Gemini Embedding API: Encountering "Model operations request limit per minute for a region" 429 Error - RPM Limit Confusion

Hello Developers,

I’m currently encountering 429 errors when using the Gemini-Embedding-001 model. The specific error message is as follows:

{'error': {'code': 429, 'message': "Quota exceeded for quota metric 'Read API requests' and limit 'Model operations request limit per minute for a region' of service 'generativelanguage.googleapis.com' for consumer 'project_number:327036061011'.", 'status': 'RESOURCE_EXHAUSTED', 'details': [{'@type': 'type.googleapis.com/google.rpc.ErrorInfo', 'reason': 'RATE_LIMIT_EXCEEDED', 'domain': 'googleapis.com', 'metadata': {'quota_location': 'us-south1', 'quota_limit_value': '200', 'quota_unit': '1/min/{project}/{region}', 'service': 'generativelanguage.googleapis.com', 'consumer': 'projects/327036061011', 'quota_metric': 'generativelanguage.googleapis.com/model_requests', 'quota_limit': 'ModelRequestsPerMinutePerProjectPerRegion'}}, {'@type': 'type.googleapis.com/google.rpc.Help', 'links': [{'description': 'Request a higher quota limit.', 'url': 'https://cloud.google.com/docs/quotas/help/request_increase'}]

I’ve noticed that while my Gemini API account is a Tier 1 paid account, and the documentation suggests an RPM (Requests Per Minute) of 3000 for Embedding models, I’m actually hitting a limit of “Model operations request limit per minute for a region” with a value of 200 RPM.

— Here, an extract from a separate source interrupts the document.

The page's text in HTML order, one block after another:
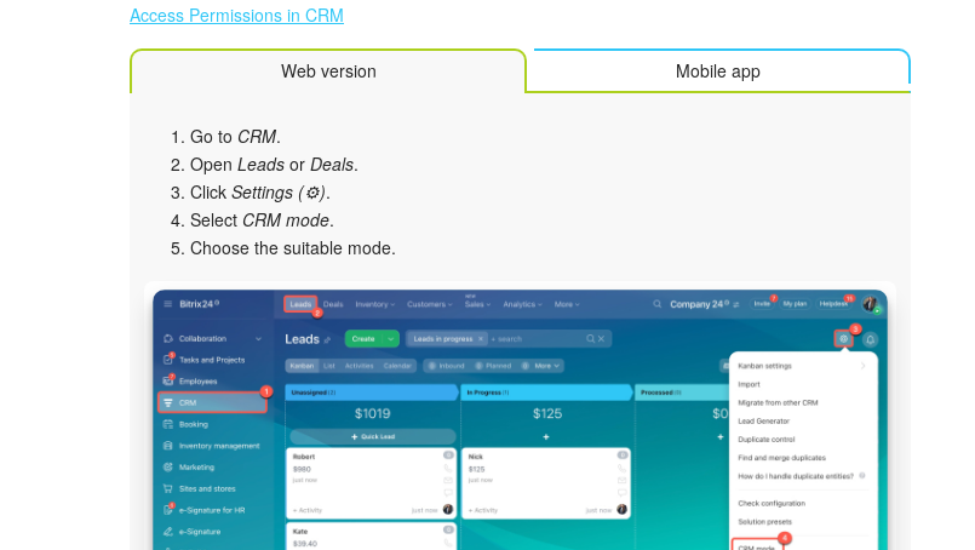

This is quite confusing. If this regional RPM limit of 200 is in place, how can we achieve the true 3000 RPM rate for Gemini Embedding models to support large-scale applications?

I’ve also tried upgrading to a Tier 2 account, but I’m still encountering the same 429 error.

Has anyone else experienced similar issues? Or is there an official explanation on how to overcome this regional RPM limit when using Embedding models at scale, to fully leverage the higher limits of paid accounts?

Any advice or guidance would be greatly appreciated!

1 Like

Hi @yz_xiaolu,

Welcome to the Forum,

Thank you for bringing this to our attention. We appreciate you flagging this issue and will report it to the internal team.

Thank you!

Hey @chunduriv do you have any updates about this issue? I’ve keep hitting the error 429 on tier 1 plan and I’ve sent only 4 batch requests today.

Can you at least publish the rate limits so we can know and plan accordingly?